* [PROVIDED RECORDS]:
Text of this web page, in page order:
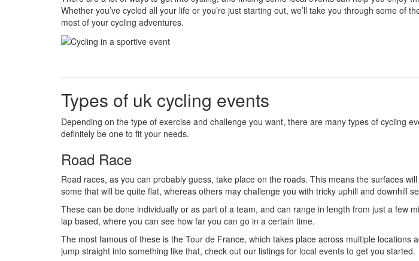
Whether you’ve cycled all your life or you’re just starting out, we’ll take you through some of
most of your cycling adventures.
Types of uk cycling events
Depending on the type of exercise and challenge you want, there are many types of cycling
definitely be one to fit your needs.
Road Race
Road races, as you can probably guess, take place on the roads. This means the surfaces
some that will be quite flat, whereas others may challenge you with tricky uphill and downhill
These can be done individually or as part of a team, and can range in length from just a few
lap based, where you can see how far you can go in a certain time.
The most famous of these is the Tour de France, which takes place across multiple locations
jump straight into something like that, check out our listings for local events to get you started.
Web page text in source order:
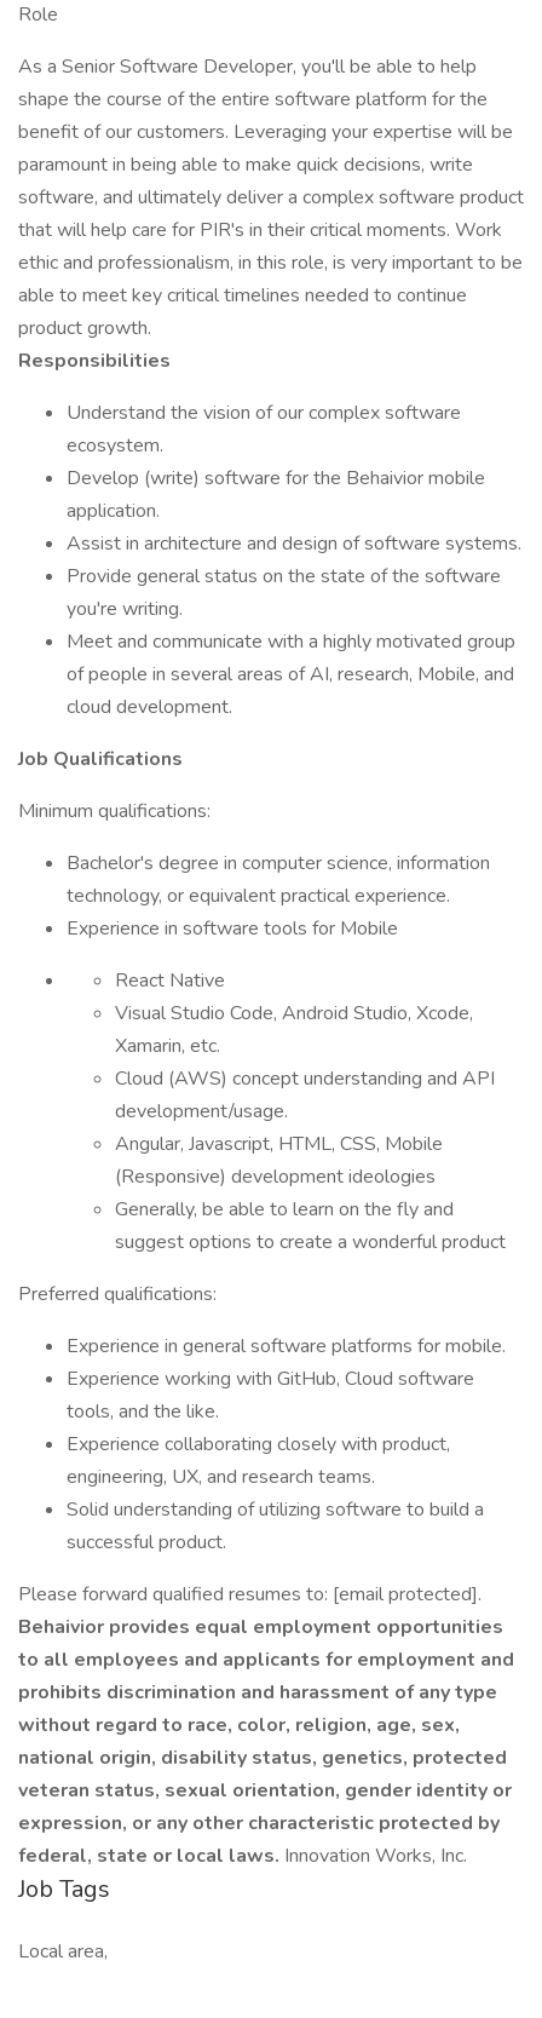
Role
As a Senior Software Developer, you'll be able to help
shape the course of the entire software platform for the
benefit of our customers. Leveraging your expertise will be
paramount in being able to make quick decisions, write
software, and ultimately deliver a complex software product
that will help care for PIR's in their critical moments. Work
ethic and professionalism, in this role, is very important to be
able to meet key critical timelines needed to continue
product growth.
Responsibilities
Understand the vision of our complex software
ecosystem.
Develop (write) software for the Behaivior mobile
application.
Assist in architecture and design of software systems.
Provide general status on the state of the software
you're writing.
Meet and communicate with a highly motivated group
of people in several areas of AI, research, Mobile, and
cloud development.
Job Qualifications
Minimum qualifications:
Bachelor's degree in computer science, information
technology, or equivalent practical experience.
Experience in software tools for Mobile
React Native
Visual Studio Code, Android Studio, Xcode,
Xamarin, etc.
Cloud (AWS) concept understanding and API
development/usage.
Angular, Javascript, HTML, CSS, Mobile
(Responsive) development ideologies
Generally, be able to learn on the fly and
suggest options to create a wonderful product
Preferred qualifications:
Experience in general software platforms for mobile.
Experience working with GitHub, Cloud software
tools, and the like.
Experience collaborating closely with product,
engineering, UX, and research teams.
Solid understanding of utilizing software to build a
successful product.
Please forward qualified resumes to: [email protected].
Behaivior provides equal employment opportunities
to all employees and applicants for employment and
prohibits discrimination and harassment of any type
without regard to race, color, religion, age, sex,
national origin, disability status, genetics, protected
veteran status, sexual orientation, gender identity or
expression, or any other characteristic protected by
federal, state or local laws. Innovation Works, Inc.
Job Tags
Local area,
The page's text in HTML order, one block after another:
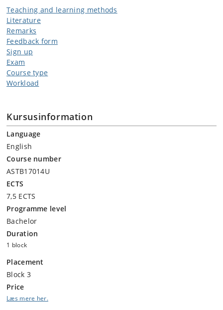
Teaching and learning methods
Literature
Remarks
Feedback form
Sign up
Exam
Course type
Workload
Kursusinformation
Language
English
Course number
ASTB17014U
ECTS
7,5 ECTS
Programme level
Bachelor
Duration
1 block
Placement
Block 3
Price
Læs mere her.

* [DIRECTIONS FOR THIS TASK]: Reproduce the lines of the listing exactly, starting at the one that contains "expression, or any" and continuing through the final line, but leave out the pictures.

* [ANSWER TO THE PROBLEM]:
expression, or any other characteristic protected by
federal, state or local laws. Innovation Works, Inc.
Job Tags
Local area,
The page's text in HTML order, one block after another:
Teaching and learning methods
Literature
Remarks
Feedback form
Sign up
Exam
Course type
Workload
Kursusinformation
Language
English
Course number
ASTB17014U
ECTS
7,5 ECTS
Programme level
Bachelor
Duration
1 block
Placement
Block 3
Price
Læs mere her.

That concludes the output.